Issue Preclusion / Collateral Estoppel
DKP contends that Capital is precluded from re-litigating any issue in this
case that is identical to an issue decided in the Arbitration. Courts are to look at state
law in determining whether to apply issue preclusion, also known as collateral
estoppel. Royal Ins.Co. of Am. v. Kirksville Coll. Of Osteopathetic Med., Inc., 304
F.3d 804, 807 (8th Cir.2002).

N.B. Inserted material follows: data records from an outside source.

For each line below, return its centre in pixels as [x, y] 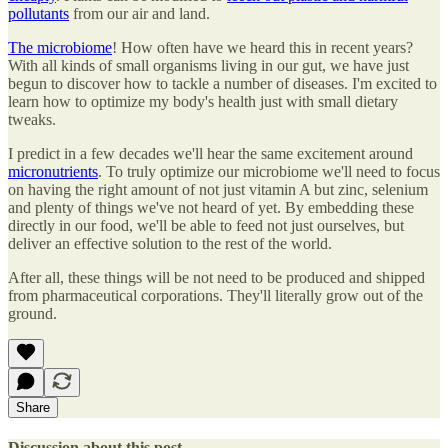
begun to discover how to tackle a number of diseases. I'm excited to [222, 84]
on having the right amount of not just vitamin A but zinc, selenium [218, 190]
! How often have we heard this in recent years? [262, 48]
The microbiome [60, 48]
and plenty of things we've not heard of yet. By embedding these [211, 208]
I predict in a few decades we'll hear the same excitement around [210, 154]
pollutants [38, 14]
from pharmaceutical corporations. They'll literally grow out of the [215, 296]
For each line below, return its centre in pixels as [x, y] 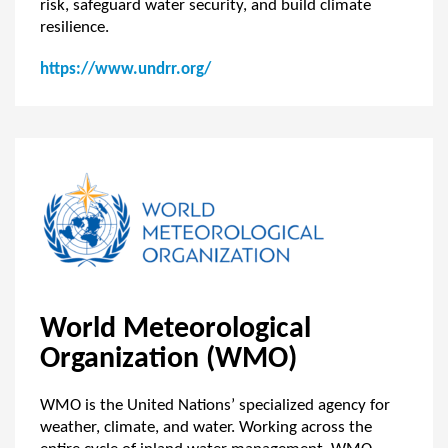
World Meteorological [175, 329]
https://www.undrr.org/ [125, 69]
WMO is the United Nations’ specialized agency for [215, 405]
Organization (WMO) [168, 359]
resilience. [74, 27]
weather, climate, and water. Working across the [206, 427]
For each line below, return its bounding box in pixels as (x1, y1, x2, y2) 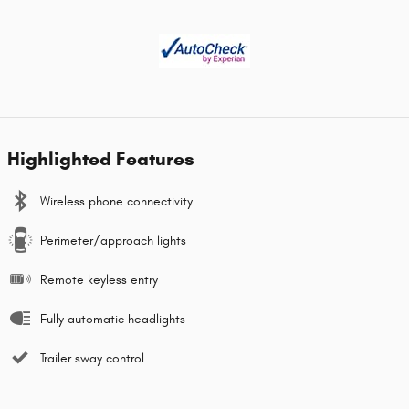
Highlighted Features (7, 146, 194, 171)
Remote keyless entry (40, 271, 158, 288)
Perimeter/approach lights (40, 232, 186, 248)
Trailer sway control (40, 350, 144, 366)
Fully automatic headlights (40, 310, 185, 327)
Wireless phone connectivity (40, 193, 193, 209)
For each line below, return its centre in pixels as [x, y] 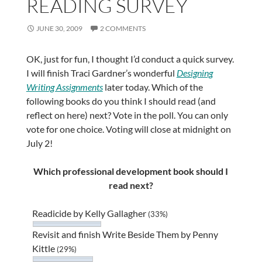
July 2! [39, 143]
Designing [194, 73]
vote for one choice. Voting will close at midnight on [128, 129]
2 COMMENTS [123, 28]
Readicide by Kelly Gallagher [90, 213]
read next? [131, 185]
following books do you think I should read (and [121, 101]
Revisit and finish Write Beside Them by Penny [125, 234]
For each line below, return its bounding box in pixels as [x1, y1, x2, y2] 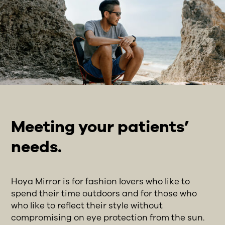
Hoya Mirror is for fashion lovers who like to [11, 175, 190, 187]
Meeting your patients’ [11, 116, 190, 138]
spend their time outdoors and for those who [11, 187, 197, 199]
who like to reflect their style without [11, 199, 163, 211]
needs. [11, 136, 62, 158]
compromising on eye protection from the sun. [11, 211, 205, 223]
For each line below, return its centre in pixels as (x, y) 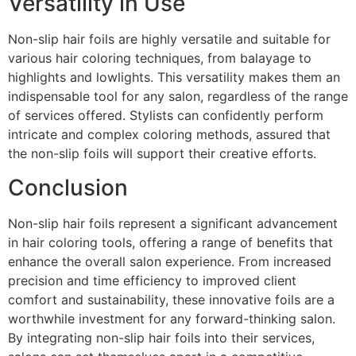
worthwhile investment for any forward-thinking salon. (172, 318)
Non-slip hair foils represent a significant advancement (173, 223)
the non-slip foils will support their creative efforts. (162, 154)
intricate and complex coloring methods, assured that (169, 135)
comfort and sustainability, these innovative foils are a (171, 299)
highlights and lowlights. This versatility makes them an (174, 77)
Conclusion (68, 187)
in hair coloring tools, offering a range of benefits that (170, 242)
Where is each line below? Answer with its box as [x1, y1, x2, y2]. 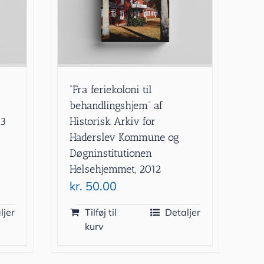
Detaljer [164, 206, 200, 218]
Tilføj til [85, 206, 117, 218]
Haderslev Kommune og [70, 130, 180, 144]
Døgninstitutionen [70, 146, 153, 160]
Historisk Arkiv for [70, 114, 156, 128]
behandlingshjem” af [70, 98, 163, 112]
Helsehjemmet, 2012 [70, 162, 161, 176]
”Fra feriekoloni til [70, 82, 153, 96]
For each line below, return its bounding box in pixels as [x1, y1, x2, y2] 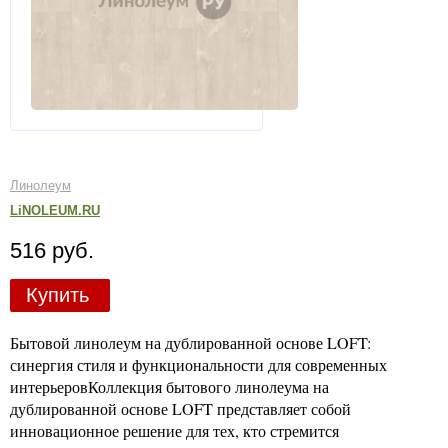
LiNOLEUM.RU [10, 203, 100, 218]
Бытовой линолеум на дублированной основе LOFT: [10, 331, 371, 353]
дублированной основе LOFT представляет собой [10, 397, 351, 419]
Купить [25, 284, 89, 306]
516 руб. [10, 238, 94, 263]
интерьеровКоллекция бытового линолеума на [10, 375, 329, 397]
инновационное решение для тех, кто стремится [10, 419, 339, 441]
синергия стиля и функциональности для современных [10, 353, 387, 375]
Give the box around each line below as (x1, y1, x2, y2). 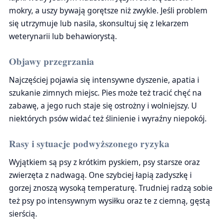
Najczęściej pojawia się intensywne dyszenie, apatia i (9, 74, 199, 85)
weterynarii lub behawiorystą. (9, 31, 117, 42)
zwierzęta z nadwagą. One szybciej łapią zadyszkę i (9, 169, 192, 180)
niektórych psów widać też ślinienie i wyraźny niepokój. (9, 113, 207, 124)
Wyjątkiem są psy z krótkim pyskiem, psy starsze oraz (9, 157, 200, 167)
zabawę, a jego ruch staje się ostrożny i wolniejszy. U (9, 100, 197, 111)
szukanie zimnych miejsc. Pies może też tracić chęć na (9, 87, 202, 98)
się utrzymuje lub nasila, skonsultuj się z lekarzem (9, 18, 189, 29)
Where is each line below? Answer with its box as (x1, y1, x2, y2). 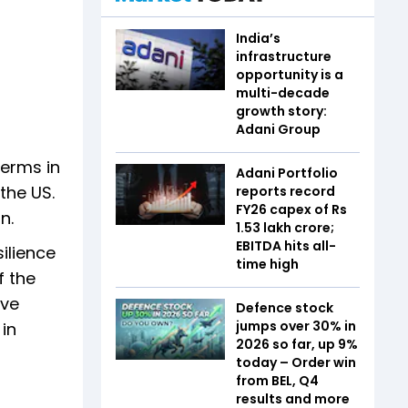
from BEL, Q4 (236, 371, 319, 390)
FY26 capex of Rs (236, 199, 347, 219)
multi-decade (236, 83, 330, 102)
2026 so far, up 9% (236, 334, 358, 353)
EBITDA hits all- (236, 236, 336, 255)
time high (236, 254, 299, 273)
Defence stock (236, 298, 333, 317)
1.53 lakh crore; (236, 218, 334, 237)
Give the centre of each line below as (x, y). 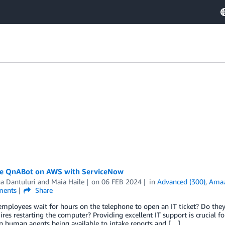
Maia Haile (68, 182)
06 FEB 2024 (122, 182)
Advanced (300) (182, 182)

Under Missouri law, three factors are considered in
determining whether to apply the doctrine of collateral estoppel: (1) whether the
issue decided in the prior adjudication was identical to the issue presented in the
present action; (2) whether the prior adjudication resulted in a judgment on the
merits; and (3) whether the party against whom collateral estoppel is asserted was a
party in privity with a party to the prior adjudication. Liberty Mut. Ins.Co. V. FAG
Bearings Corp., 335 F.3d 752, 758 (C.A.8 Mo. 2003). In some cases, courts are to
apply an additional factor when analyzing collateral estoppel. Id. In instances where
non-mutuality exists among the parties in the previous and current litigations, courts
are to determine whether the party against whom preclusion is asserted had a “full
and fair opportunity” to litigate the issue. Id. quoting Aetna Cas. & Sur. Co. v. Gen.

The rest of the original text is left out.